- [Exercise prompt]: Print the lines below exactly as written, with none missing.

- [Data extract]:
******

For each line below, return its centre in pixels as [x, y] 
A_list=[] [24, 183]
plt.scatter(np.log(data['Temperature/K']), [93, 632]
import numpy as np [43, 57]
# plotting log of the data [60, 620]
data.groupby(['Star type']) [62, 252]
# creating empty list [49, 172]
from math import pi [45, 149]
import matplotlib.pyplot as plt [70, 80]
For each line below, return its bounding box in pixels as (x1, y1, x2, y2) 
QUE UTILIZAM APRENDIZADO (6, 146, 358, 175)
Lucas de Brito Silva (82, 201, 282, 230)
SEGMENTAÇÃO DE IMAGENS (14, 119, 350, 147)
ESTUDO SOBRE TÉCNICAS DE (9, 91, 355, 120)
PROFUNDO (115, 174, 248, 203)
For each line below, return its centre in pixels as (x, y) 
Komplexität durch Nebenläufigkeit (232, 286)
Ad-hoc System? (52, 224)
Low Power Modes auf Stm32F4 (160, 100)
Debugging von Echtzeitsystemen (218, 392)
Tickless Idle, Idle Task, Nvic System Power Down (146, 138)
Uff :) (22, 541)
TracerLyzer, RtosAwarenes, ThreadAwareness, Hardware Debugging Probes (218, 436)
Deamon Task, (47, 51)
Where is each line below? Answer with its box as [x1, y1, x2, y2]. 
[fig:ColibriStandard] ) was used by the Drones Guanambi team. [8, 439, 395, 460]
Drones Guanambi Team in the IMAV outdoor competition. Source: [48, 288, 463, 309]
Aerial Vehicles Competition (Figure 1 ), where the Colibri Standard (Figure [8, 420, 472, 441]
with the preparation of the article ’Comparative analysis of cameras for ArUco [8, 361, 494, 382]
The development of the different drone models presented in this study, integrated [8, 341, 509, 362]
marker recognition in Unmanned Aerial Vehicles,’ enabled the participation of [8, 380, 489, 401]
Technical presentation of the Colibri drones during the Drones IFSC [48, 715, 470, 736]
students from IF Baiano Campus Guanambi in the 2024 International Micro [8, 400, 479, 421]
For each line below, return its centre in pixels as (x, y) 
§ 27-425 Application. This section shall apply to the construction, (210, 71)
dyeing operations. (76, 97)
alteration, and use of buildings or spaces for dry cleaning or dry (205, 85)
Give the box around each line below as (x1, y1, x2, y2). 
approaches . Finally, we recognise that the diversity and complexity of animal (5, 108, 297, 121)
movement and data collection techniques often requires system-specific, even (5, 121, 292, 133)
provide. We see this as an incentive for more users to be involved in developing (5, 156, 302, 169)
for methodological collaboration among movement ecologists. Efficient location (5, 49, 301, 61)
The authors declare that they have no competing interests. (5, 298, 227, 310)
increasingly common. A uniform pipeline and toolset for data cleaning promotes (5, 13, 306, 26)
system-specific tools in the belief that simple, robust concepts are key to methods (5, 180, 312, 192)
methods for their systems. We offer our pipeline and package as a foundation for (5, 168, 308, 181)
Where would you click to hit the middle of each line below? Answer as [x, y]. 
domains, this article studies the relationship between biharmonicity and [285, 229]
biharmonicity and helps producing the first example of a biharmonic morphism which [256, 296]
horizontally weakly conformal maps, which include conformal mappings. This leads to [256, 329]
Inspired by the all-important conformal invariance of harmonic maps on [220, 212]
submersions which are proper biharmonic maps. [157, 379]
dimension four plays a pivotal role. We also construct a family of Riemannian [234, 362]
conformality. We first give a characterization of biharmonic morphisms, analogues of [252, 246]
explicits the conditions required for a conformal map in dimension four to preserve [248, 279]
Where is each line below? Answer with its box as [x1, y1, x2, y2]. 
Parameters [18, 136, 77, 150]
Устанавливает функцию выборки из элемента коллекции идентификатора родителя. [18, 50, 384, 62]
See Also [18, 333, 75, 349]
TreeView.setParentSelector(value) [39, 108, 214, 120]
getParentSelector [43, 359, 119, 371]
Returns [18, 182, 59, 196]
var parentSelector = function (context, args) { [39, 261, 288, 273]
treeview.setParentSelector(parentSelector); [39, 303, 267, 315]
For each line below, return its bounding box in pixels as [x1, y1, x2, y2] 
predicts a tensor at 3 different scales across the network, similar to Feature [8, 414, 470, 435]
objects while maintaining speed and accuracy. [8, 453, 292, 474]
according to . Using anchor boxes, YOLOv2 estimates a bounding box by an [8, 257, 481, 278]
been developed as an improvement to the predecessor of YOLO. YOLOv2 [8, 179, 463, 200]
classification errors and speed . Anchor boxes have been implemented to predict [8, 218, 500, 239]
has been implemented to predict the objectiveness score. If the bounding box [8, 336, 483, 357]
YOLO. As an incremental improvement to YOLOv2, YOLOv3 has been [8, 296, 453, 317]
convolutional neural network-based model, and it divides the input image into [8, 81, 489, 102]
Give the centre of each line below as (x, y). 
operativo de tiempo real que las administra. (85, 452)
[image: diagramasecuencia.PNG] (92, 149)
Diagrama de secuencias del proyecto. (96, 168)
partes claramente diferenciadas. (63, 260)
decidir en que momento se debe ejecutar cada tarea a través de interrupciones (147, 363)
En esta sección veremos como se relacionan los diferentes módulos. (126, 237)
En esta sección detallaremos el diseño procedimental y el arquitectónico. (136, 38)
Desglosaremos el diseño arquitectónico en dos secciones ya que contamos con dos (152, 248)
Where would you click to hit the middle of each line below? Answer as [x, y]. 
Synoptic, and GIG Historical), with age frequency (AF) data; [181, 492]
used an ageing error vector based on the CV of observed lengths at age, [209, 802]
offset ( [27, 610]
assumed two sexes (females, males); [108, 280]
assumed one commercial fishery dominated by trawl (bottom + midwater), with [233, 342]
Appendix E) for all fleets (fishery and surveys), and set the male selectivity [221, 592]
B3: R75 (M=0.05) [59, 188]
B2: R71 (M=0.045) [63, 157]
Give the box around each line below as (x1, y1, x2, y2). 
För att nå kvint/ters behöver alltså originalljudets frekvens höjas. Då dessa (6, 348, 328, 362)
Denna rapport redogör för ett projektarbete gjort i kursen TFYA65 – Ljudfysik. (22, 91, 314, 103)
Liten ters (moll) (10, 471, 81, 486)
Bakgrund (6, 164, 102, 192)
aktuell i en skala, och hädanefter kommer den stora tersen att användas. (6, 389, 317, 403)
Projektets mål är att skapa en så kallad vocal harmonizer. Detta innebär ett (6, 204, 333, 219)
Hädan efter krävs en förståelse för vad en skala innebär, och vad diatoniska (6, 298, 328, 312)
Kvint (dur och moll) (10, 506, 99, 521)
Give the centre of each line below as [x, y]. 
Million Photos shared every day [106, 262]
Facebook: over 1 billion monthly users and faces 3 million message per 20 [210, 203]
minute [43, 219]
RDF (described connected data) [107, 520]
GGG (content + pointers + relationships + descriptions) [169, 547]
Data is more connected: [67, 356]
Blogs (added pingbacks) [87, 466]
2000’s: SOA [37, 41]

******

- [Response to the task]:
For each line below, return its centre in pixels as [x, y] 
A_list=[] [24, 183]
plt.scatter(np.log(data['Temperature/K']), [93, 632]
import numpy as np [43, 57]
# plotting log of the data [60, 620]
data.groupby(['Star type']) [62, 252]
# creating empty list [49, 172]
from math import pi [45, 149]
import matplotlib.pyplot as plt [70, 80]
For each line below, return its bounding box in pixels as (x1, y1, x2, y2) 
QUE UTILIZAM APRENDIZADO (6, 146, 358, 175)
Lucas de Brito Silva (82, 201, 282, 230)
SEGMENTAÇÃO DE IMAGENS (14, 119, 350, 147)
ESTUDO SOBRE TÉCNICAS DE (9, 91, 355, 120)
PROFUNDO (115, 174, 248, 203)
For each line below, return its centre in pixels as (x, y) 
Komplexität durch Nebenläufigkeit (232, 286)
Ad-hoc System? (52, 224)
Low Power Modes auf Stm32F4 (160, 100)
Debugging von Echtzeitsystemen (218, 392)
Tickless Idle, Idle Task, Nvic System Power Down (146, 138)
Uff :) (22, 541)
TracerLyzer, RtosAwarenes, ThreadAwareness, Hardware Debugging Probes (218, 436)
Deamon Task, (47, 51)
Where is each line below? Answer with its box as [x1, y1, x2, y2]. 
[fig:ColibriStandard] ) was used by the Drones Guanambi team. [8, 439, 395, 460]
Drones Guanambi Team in the IMAV outdoor competition. Source: [48, 288, 463, 309]
Aerial Vehicles Competition (Figure 1 ), where the Colibri Standard (Figure [8, 420, 472, 441]
with the preparation of the article ’Comparative analysis of cameras for ArUco [8, 361, 494, 382]
The development of the different drone models presented in this study, integrated [8, 341, 509, 362]
marker recognition in Unmanned Aerial Vehicles,’ enabled the participation of [8, 380, 489, 401]
Technical presentation of the Colibri drones during the Drones IFSC [48, 715, 470, 736]
students from IF Baiano Campus Guanambi in the 2024 International Micro [8, 400, 479, 421]
For each line below, return its centre in pixels as (x, y) 
§ 27-425 Application. This section shall apply to the construction, (210, 71)
dyeing operations. (76, 97)
alteration, and use of buildings or spaces for dry cleaning or dry (205, 85)
Give the box around each line below as (x1, y1, x2, y2). 
approaches . Finally, we recognise that the diversity and complexity of animal (5, 108, 297, 121)
movement and data collection techniques often requires system-specific, even (5, 121, 292, 133)
provide. We see this as an incentive for more users to be involved in developing (5, 156, 302, 169)
for methodological collaboration among movement ecologists. Efficient location (5, 49, 301, 61)
The authors declare that they have no competing interests. (5, 298, 227, 310)
increasingly common. A uniform pipeline and toolset for data cleaning promotes (5, 13, 306, 26)
system-specific tools in the belief that simple, robust concepts are key to methods (5, 180, 312, 192)
methods for their systems. We offer our pipeline and package as a foundation for (5, 168, 308, 181)
Where would you click to hit the middle of each line below? Answer as [x, y]. 
domains, this article studies the relationship between biharmonicity and [285, 229]
biharmonicity and helps producing the first example of a biharmonic morphism which [256, 296]
horizontally weakly conformal maps, which include conformal mappings. This leads to [256, 329]
Inspired by the all-important conformal invariance of harmonic maps on [220, 212]
submersions which are proper biharmonic maps. [157, 379]
dimension four plays a pivotal role. We also construct a family of Riemannian [234, 362]
conformality. We first give a characterization of biharmonic morphisms, analogues of [252, 246]
explicits the conditions required for a conformal map in dimension four to preserve [248, 279]
Where is each line below? Answer with its box as [x1, y1, x2, y2]. 
Parameters [18, 136, 77, 150]
Устанавливает функцию выборки из элемента коллекции идентификатора родителя. [18, 50, 384, 62]
See Also [18, 333, 75, 349]
TreeView.setParentSelector(value) [39, 108, 214, 120]
getParentSelector [43, 359, 119, 371]
Returns [18, 182, 59, 196]
var parentSelector = function (context, args) { [39, 261, 288, 273]
treeview.setParentSelector(parentSelector); [39, 303, 267, 315]
For each line below, return its bounding box in pixels as [x1, y1, x2, y2] 
predicts a tensor at 3 different scales across the network, similar to Feature [8, 414, 470, 435]
objects while maintaining speed and accuracy. [8, 453, 292, 474]
according to . Using anchor boxes, YOLOv2 estimates a bounding box by an [8, 257, 481, 278]
been developed as an improvement to the predecessor of YOLO. YOLOv2 [8, 179, 463, 200]
classification errors and speed . Anchor boxes have been implemented to predict [8, 218, 500, 239]
has been implemented to predict the objectiveness score. If the bounding box [8, 336, 483, 357]
YOLO. As an incremental improvement to YOLOv2, YOLOv3 has been [8, 296, 453, 317]
convolutional neural network-based model, and it divides the input image into [8, 81, 489, 102]
Give the centre of each line below as (x, y). 
operativo de tiempo real que las administra. (85, 452)
[image: diagramasecuencia.PNG] (92, 149)
Diagrama de secuencias del proyecto. (96, 168)
partes claramente diferenciadas. (63, 260)
decidir en que momento se debe ejecutar cada tarea a través de interrupciones (147, 363)
En esta sección veremos como se relacionan los diferentes módulos. (126, 237)
En esta sección detallaremos el diseño procedimental y el arquitectónico. (136, 38)
Desglosaremos el diseño arquitectónico en dos secciones ya que contamos con dos (152, 248)
Where would you click to hit the middle of each line below? Answer as [x, y]. 
Synoptic, and GIG Historical), with age frequency (AF) data; [181, 492]
used an ageing error vector based on the CV of observed lengths at age, [209, 802]
offset ( [27, 610]
assumed two sexes (females, males); [108, 280]
assumed one commercial fishery dominated by trawl (bottom + midwater), with [233, 342]
Appendix E) for all fleets (fishery and surveys), and set the male selectivity [221, 592]
B3: R75 (M=0.05) [59, 188]
B2: R71 (M=0.045) [63, 157]
Give the box around each line below as (x1, y1, x2, y2). 
För att nå kvint/ters behöver alltså originalljudets frekvens höjas. Då dessa (6, 348, 328, 362)
Denna rapport redogör för ett projektarbete gjort i kursen TFYA65 – Ljudfysik. (22, 91, 314, 103)
Liten ters (moll) (10, 471, 81, 486)
Bakgrund (6, 164, 102, 192)
aktuell i en skala, och hädanefter kommer den stora tersen att användas. (6, 389, 317, 403)
Projektets mål är att skapa en så kallad vocal harmonizer. Detta innebär ett (6, 204, 333, 219)
Hädan efter krävs en förståelse för vad en skala innebär, och vad diatoniska (6, 298, 328, 312)
Kvint (dur och moll) (10, 506, 99, 521)
Give the centre of each line below as [x, y]. 
Million Photos shared every day [106, 262]
Facebook: over 1 billion monthly users and faces 3 million message per 20 [210, 203]
minute [43, 219]
RDF (described connected data) [107, 520]
GGG (content + pointers + relationships + descriptions) [169, 547]
Data is more connected: [67, 356]
Blogs (added pingbacks) [87, 466]
2000’s: SOA [37, 41]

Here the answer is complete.